Can You Get a HELOC on an Investment Property?

A home equity loan, or HELOC, is a revolving line of credit that’s secured by your home. You can use a HELOC to access the equity you have in your home, which is the difference between what you owe on your home and what it’s worth.

It’s possible to get a HELOC on an investment property if you meet a lender’s requirements. There are both pros and cons to using a home equity line of credit on an investment property, which is important to understand before moving forward.

Key Points

•   To qualify for a HELOC on an investment property, a loan-to-value (LTV) ratio below 75% to 80% is typically required.

•   A credit score of 670 or higher is generally needed for a HELOC on an investment property.

•   Advantages of a HELOC include flexible access to cash, potentially lower interest rates, and possible tax deductions.

•   Disadvantages include difficulty in qualifying, reduced equity, and unpredictable interest rates.

•   Alternative financing options include a HELOC on a primary home, a personal loan, and a cash-out refinance.

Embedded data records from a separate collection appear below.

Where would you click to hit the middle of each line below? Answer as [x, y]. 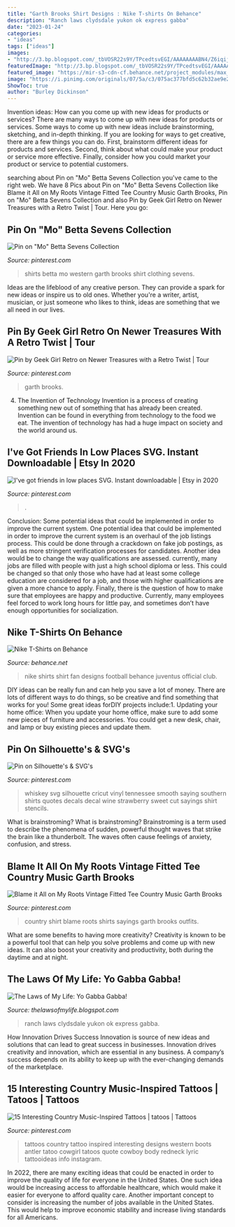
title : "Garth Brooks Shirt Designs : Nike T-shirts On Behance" [104, 14]
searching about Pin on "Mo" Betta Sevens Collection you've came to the [113, 178]
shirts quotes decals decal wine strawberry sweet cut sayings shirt [121, 801]
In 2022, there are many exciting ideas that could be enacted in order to [111, 1172]
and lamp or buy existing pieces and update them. [79, 728]
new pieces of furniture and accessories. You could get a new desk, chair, [114, 720]
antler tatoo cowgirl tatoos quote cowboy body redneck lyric [112, 1151]
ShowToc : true [28, 86]
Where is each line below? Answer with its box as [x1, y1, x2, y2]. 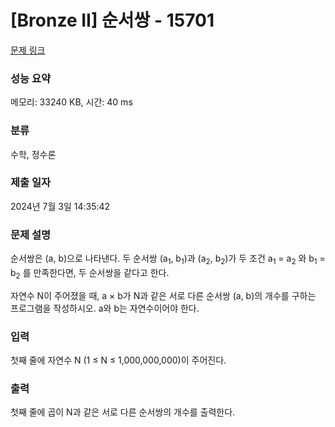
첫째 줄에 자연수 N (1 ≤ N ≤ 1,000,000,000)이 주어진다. [10, 354, 227, 366]
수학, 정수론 [10, 148, 57, 160]
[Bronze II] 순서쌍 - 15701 [10, 9, 215, 32]
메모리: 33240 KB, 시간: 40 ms [10, 96, 133, 108]
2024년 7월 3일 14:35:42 [10, 200, 111, 212]
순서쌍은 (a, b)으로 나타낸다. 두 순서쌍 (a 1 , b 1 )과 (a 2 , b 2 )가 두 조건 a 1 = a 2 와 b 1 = [10, 252, 326, 266]
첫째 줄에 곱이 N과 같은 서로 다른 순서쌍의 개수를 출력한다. [10, 406, 236, 418]
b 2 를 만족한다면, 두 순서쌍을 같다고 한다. [10, 266, 170, 281]
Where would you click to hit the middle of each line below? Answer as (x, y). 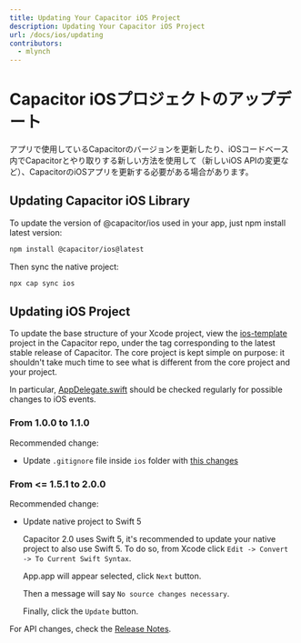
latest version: (36, 232)
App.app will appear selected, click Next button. (112, 576)
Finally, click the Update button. (80, 611)
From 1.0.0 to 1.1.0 (50, 423)
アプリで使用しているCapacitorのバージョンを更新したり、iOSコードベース (149, 149)
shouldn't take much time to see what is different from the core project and (150, 362)
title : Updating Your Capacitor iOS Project (95, 18)
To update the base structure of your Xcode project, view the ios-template (149, 334)
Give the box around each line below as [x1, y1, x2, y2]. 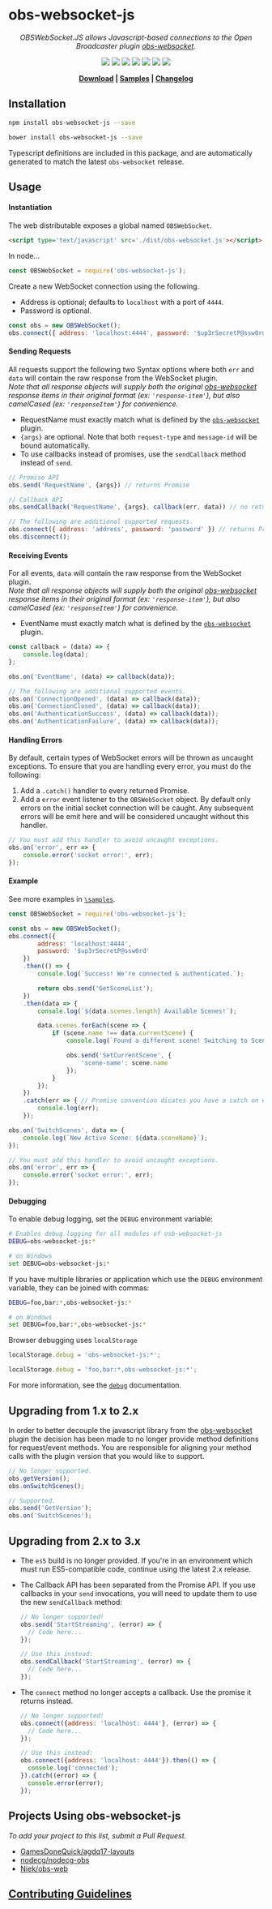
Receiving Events [8, 550, 69, 560]
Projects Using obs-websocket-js [8, 1809, 181, 1823]
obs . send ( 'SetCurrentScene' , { [66, 1052, 172, 1060]
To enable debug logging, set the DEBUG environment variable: [8, 1214, 213, 1224]
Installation [8, 97, 66, 111]
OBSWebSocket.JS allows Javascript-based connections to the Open [19, 32, 253, 42]
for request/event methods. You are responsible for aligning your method [8, 1442, 253, 1452]
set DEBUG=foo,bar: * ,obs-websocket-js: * [8, 1320, 147, 1329]
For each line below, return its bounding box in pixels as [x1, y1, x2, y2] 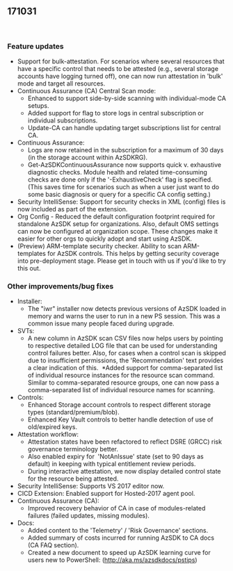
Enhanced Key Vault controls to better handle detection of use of [27, 415, 214, 424]
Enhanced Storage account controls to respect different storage [27, 401, 211, 409]
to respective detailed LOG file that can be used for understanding [27, 341, 218, 350]
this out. [17, 264, 41, 273]
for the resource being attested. [27, 474, 119, 483]
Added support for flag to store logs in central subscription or [27, 109, 204, 118]
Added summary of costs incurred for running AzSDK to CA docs [27, 533, 214, 542]
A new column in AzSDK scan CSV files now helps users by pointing [27, 334, 224, 343]
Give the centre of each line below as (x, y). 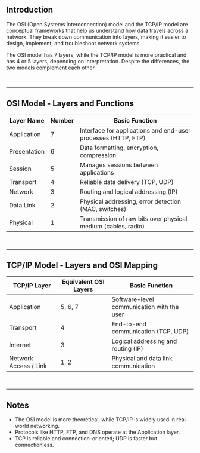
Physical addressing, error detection (130, 201)
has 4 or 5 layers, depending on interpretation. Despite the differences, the (98, 61)
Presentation (27, 151)
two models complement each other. (51, 68)
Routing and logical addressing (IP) (129, 192)
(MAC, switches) (103, 209)
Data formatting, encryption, (119, 148)
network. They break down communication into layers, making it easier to (96, 37)
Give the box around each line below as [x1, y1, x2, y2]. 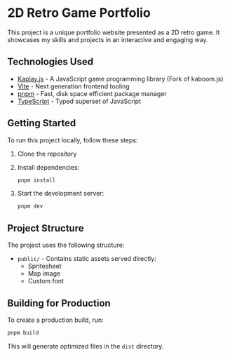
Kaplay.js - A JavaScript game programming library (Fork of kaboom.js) [17, 74, 224, 83]
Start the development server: [17, 189, 104, 198]
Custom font [27, 277, 65, 285]
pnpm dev [17, 203, 43, 210]
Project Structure [7, 222, 84, 234]
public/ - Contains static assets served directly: [17, 255, 156, 263]
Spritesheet [27, 262, 62, 271]
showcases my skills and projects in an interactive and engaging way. [7, 35, 208, 43]
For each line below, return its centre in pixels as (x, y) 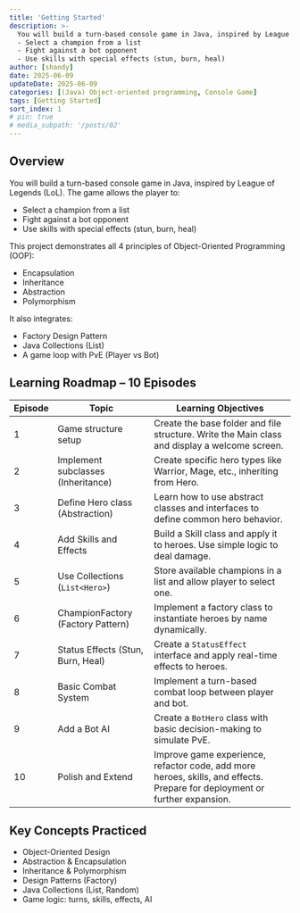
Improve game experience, (210, 754)
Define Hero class (95, 502)
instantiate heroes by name (211, 618)
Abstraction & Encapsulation (74, 861)
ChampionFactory (95, 612)
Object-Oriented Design (66, 852)
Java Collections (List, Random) (81, 890)
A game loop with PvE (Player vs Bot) (91, 354)
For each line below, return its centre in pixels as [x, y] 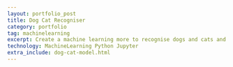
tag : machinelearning [39, 33]
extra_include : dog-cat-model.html [59, 53]
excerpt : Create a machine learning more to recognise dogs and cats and [117, 40]
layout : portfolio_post [42, 14]
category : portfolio [37, 27]
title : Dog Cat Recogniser [46, 20]
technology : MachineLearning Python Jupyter [73, 46]
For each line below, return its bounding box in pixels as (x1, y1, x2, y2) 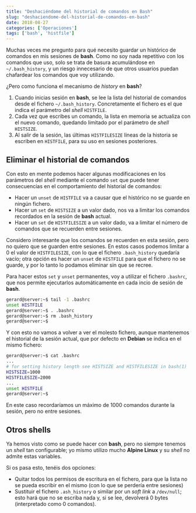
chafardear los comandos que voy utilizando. (6, 72, 115, 79)
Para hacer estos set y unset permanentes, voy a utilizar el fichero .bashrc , (6, 273, 187, 280)
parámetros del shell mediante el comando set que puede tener (6, 176, 160, 184)
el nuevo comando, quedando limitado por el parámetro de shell (14, 119, 169, 126)
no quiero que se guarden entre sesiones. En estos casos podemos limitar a (6, 243, 189, 250)
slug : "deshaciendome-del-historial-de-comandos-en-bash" (6, 14, 150, 20)
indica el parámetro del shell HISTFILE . (14, 107, 107, 114)
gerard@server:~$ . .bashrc (6, 307, 75, 314)
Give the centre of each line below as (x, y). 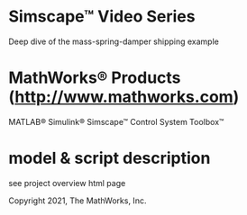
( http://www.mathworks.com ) (124, 97)
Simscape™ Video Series (102, 17)
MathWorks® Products (95, 78)
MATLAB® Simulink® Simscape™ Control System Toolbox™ (116, 121)
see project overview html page (67, 183)
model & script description (110, 158)
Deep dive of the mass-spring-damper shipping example (114, 41)
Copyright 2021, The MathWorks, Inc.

Understanding HELOCs for Investment Properties

An investment property HELOC is a home equity line of credit that’s secured by an investment property that generates income. This might be a home that you exclusively rent out full-time or one that you rent seasonally.

Typically, when someone gets a HELOC, they borrow against their primary residence (the home they live in). Your home secures the HELOC, and the amount you can borrow is based on your credit scores and the amount of equity you have.

An investment property equity line of credit works much the same way, but the difference is that it’s tied to your rental home. You might tap into your investment property equity using a HELOC to:

•   Fund renovations or repairs on the property

•   Consolidate high-interest debts

•   Pay for a large expense

•   Cover a financial emergency

Investment property HELOCs, like HELOCs generally, have a draw period of 5 to 10 years, in which you can access your credit line. This is followed by a repayment period that may last 5 to 25 years.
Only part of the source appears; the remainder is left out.